The wait is 6 to 9 months to even walk in the door.

I love this child. So much.

I haven’t cried like this or felt so shattered in a long time.

This chapter in life is tough. And very lonely.

Cancer

Gosh. I am so sorry for not writing. Ever.

Life has been busy. So busy. I’m parenting my crazy boys, fostering rescue dogs and working full time. The sleep deficit is at an all time high (low?).

But that’s not what brings me here.

I am stricken with an irrepressible urge to cry. A big ugly tear stained face and puffy eyes style cry.

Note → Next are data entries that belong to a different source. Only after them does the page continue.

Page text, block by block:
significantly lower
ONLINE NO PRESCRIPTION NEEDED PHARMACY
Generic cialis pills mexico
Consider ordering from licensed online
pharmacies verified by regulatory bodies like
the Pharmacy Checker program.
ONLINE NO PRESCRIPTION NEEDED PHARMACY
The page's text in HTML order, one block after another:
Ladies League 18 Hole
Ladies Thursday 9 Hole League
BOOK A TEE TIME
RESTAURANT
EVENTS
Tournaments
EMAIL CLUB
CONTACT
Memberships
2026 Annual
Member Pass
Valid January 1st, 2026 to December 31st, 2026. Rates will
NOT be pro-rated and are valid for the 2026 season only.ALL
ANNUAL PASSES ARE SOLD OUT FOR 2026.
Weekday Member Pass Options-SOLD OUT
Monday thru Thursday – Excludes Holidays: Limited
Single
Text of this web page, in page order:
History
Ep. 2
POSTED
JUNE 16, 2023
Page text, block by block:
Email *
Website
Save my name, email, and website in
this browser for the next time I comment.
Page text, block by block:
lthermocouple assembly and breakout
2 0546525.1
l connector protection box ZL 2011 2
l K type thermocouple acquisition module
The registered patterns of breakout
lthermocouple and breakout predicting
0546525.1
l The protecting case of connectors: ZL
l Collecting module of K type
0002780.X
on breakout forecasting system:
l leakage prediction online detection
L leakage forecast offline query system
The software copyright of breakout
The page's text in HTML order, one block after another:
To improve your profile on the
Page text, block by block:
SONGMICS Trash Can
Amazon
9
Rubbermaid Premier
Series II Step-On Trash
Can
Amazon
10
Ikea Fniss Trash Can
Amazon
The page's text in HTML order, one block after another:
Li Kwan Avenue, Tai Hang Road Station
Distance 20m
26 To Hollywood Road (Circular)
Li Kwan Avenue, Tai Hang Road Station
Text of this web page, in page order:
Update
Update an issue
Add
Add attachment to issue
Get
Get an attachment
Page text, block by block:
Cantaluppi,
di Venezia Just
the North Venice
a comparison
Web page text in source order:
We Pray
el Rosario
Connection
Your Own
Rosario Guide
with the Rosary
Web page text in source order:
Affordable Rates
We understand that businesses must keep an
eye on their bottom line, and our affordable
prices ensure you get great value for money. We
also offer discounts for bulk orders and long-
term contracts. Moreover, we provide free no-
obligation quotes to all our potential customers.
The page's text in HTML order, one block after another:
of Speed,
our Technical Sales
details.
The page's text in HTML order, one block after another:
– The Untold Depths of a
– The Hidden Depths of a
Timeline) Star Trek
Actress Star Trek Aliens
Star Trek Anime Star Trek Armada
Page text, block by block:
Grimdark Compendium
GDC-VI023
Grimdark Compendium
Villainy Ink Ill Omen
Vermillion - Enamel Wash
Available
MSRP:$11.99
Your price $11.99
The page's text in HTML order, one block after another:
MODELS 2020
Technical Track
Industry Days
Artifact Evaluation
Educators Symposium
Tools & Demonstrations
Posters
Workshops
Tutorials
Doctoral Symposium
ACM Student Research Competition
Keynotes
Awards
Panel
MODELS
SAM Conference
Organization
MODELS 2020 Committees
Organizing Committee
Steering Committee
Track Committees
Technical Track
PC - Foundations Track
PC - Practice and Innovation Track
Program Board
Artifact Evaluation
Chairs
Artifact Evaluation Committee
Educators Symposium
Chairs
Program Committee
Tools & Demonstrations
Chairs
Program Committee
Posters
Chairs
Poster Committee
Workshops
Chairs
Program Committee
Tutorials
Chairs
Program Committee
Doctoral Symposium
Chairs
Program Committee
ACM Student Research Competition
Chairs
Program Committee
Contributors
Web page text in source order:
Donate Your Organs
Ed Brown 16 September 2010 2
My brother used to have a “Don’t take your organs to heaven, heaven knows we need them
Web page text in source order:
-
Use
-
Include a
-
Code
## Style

I just ran into a colleague who has been off work for more than a year after being diagnosed suddenly with advanced and aggressive cancer.

I wanted so much to say “you look great”. I couldn’t. I wanted to cry. She looks and sounds like death. It took my breath away. Tears filled my eyes, my heart leapt to my throat, I could barely choke out “how are you?” Seems such an idiotic thing to ask. But it fell out of my mouth before I could shut the damned thing.

I walked back to my office to regroup and sort out the flood of feelings. I had this overwhelming sense of sadness. I felt afraid for my colleague. I missed my Mom. I felt ashamed of my shock and feeble question. Most of all I wanted (and still want) to cry.

Gosh. I hate this merciless disease.